La MUSIQUE BASQUE
Indissociable de l’histoire des Basques, la musique fait partie intégrante de la culture locale, et participe pleinement au rayonnement de la région. Qu’elle soit traditionnelle ou moderne, elle montre un grand dynamisme et a su sans cesse se renouveler pour ne jamais rester figée.
Aux origines de la musique
Lorsque Eugène Passemard, archéologue, trouve dans les grottes d’Isturitz (Basse-Navarre) un os de vautour percé de trois trous et daté de 20 000 ans avant notre ère, il est loin de se douter qu’il vient de mettre au jour le plus ancien instrument de musique d’Europe. En l’observant davantage, il remarque alors qu’il pourrait tout à fait être l’ancêtre de l’actuel txistu et de sa variante souletine, la xirula.
Un an auparavant, l’ethnologue José Miguel de Barandiaran a, quant à lui, découvert dans la grotte d’Atxeta (Gernika) un bois de cerf à trois pointes pouvant produire quatre sons distincts. L’instrument, daté d’environ 8 000 ans, révèle la pratique de la musique par les populations proto-basques. Les Romains eux-mêmes constatent et décrivent clairement les Vascons dansant et chantant au son d’instruments comme des flûtes et des trompettes. Ils évoquent également, notamment en Rioja, la pratique du chant polyphonique à deux ou trois voix. Il faut ensuite attendre le Moyen-Âge et l’apport du chant grégorien pour voir le chant (et la musique) basque évoluer profondément.
Une musique typique
Avant tout, il faut comprendre que la particularité du chant traditionnel basque est d’être toujours resté syllabique (une syllabe correspondant à une seule note), en opposition au chant grégorien qui est mélismatique (plusieurs notes pour une même syllabe). Ce dernier a également tenté d’imposer le chant à une seule voix (monodique), ce qu’il n’est jamais parvenu à faire au Pays Basque. Au contraire, le chant polyphonique connaît son âge d’or au 15e siècle, et la région n’échappe pas à ce phénomène. Le Guipuzcoa et la Navarre sont d’ailleurs particulièrement moteurs dans le domaine, avec la création d’écoles de polyphonie ou encore de choeurs d’enfants distinguant les instruments et les voix.

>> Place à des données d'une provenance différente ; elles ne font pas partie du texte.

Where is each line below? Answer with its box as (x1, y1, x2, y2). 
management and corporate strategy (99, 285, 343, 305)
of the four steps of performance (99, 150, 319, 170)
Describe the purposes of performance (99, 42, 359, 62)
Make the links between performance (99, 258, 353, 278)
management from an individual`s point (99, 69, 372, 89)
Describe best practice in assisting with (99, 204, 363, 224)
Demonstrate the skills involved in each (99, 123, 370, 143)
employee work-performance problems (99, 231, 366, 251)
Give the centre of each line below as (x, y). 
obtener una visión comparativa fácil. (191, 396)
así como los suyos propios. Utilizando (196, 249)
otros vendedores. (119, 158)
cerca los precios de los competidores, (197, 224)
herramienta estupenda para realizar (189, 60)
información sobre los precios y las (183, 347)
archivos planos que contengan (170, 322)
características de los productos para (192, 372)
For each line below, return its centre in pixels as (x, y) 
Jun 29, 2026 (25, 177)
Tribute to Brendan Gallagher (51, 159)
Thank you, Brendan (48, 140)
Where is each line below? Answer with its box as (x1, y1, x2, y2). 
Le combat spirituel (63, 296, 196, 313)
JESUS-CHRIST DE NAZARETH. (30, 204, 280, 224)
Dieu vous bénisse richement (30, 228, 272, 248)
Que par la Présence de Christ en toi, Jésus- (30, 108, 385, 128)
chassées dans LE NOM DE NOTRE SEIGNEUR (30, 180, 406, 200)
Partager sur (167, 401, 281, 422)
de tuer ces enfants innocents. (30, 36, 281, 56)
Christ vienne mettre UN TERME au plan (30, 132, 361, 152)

Si les archives sont nombreuses en matière de musique traditionnelle basque, il n’en est pas de même pour le chant, en particulier populaire. Comme partout en Europe, cette deuxième catégorie s’est transmise quasi uniquement par voie orale, sans production d’écrit. C’est la raison pour laquelle, certains historiens et musicologues considèrent d’ailleurs que tout ce qui a pu être produit avant le 13e siècle a disparu au fil des années, hormis quels rares fragments passés à la poésie.

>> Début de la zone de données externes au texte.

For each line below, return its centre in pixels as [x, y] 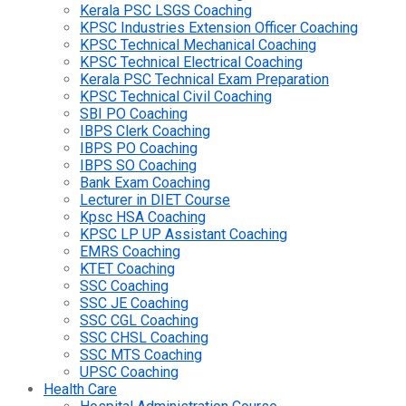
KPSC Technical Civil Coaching [176, 97]
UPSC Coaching [129, 372]
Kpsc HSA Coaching [143, 217]
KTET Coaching [127, 269]
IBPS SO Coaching [138, 165]
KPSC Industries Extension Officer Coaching [219, 28]
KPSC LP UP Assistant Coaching [184, 234]
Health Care [80, 389]
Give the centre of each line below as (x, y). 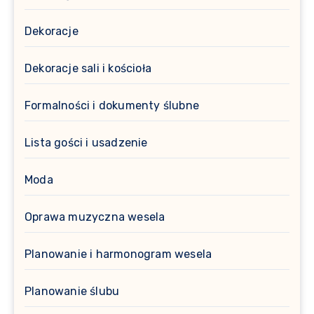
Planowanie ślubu (72, 291)
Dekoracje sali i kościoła (88, 68)
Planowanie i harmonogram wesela (118, 254)
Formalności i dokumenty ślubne (112, 105)
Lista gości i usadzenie (86, 142)
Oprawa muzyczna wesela (95, 217)
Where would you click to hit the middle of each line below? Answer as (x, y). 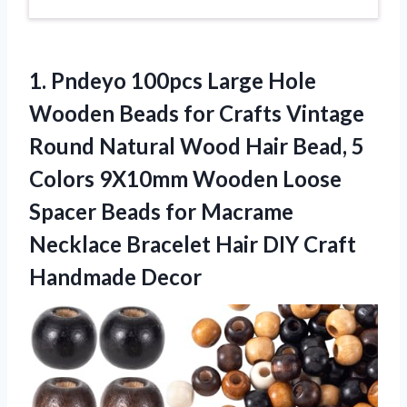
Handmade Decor (115, 276)
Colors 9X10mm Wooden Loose (185, 178)
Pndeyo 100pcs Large (157, 80)
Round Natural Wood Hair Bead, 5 (197, 145)
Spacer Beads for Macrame (161, 211)
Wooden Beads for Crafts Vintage (197, 113)
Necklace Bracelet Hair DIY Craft (193, 243)
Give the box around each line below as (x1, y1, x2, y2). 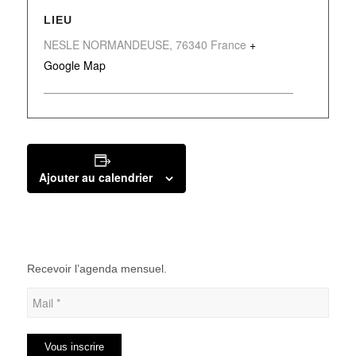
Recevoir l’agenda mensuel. (26, 262, 167, 276)
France (210, 37, 246, 53)
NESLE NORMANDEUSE (43, 37, 169, 53)
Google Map (43, 57, 106, 74)
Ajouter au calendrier (39, 169, 153, 186)
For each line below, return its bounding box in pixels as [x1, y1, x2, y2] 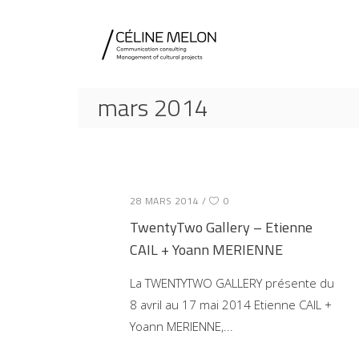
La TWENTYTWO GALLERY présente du [130, 274, 334, 291]
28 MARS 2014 [130, 192, 199, 208]
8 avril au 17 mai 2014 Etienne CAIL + [130, 296, 332, 313]
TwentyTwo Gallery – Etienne [130, 216, 313, 238]
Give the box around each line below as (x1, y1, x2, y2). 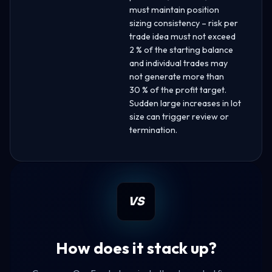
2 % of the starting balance (129, 44, 233, 55)
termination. (129, 124, 177, 135)
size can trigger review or (129, 110, 229, 122)
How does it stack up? (55, 237, 217, 258)
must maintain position (129, 4, 219, 15)
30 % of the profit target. (129, 84, 226, 95)
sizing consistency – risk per (129, 17, 238, 29)
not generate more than (129, 70, 224, 82)
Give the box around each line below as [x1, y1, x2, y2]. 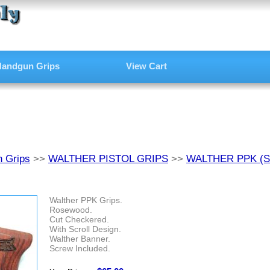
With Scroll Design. [49, 224, 121, 234]
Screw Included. [49, 243, 110, 253]
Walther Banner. [49, 234, 110, 243]
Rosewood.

Il faut ensuite attendre le bouillonnement intellectuel du 19e siècle pour que la musique traditionnelle basque prenne ses lettres de noblesse et fasse l’objet de véritables études qui lui permettront de passer à la postérité.
Les deux visages de la musique basque
Aujourd’hui, on peut facilement distinguer deux catégories principales en matière de musique locale : la chanson traditionnelle ou populaire, et la nouvelle chanson basque.
La tradition veut que les chants basques soient rattachés à des événements culturels et patrimoniaux. On écrit et on compose ainsi pour honorer tel ou tel corps de métier, pour louer le courage des pêcheurs de baleine, etc. Aux origines, il est très certainement a capella, mais s’accommode très vite avec les différents instruments. Au fil des siècles, le chant est harmonisé et les premières chorales basques font leur apparition à la fin du 19e siècle. La renommée locale puis internationale de ces choeurs – d’hommes la plupart du temps – participe clairement au rayonnement de l’euskara (langue basque) et permet d’affirmer la culture basque. L’apport essentiel de Juan Ignacio de Iztueta et Pedro de Albeniz, auteurs en 1826 du tout premier recueil de chants basques avec notation musicale, en est sans doute le fondement. Le chant liturgique et religieux en est l’une des composantes majeures, et son répertoire ne cesse encore de s’enrichir de nos jours.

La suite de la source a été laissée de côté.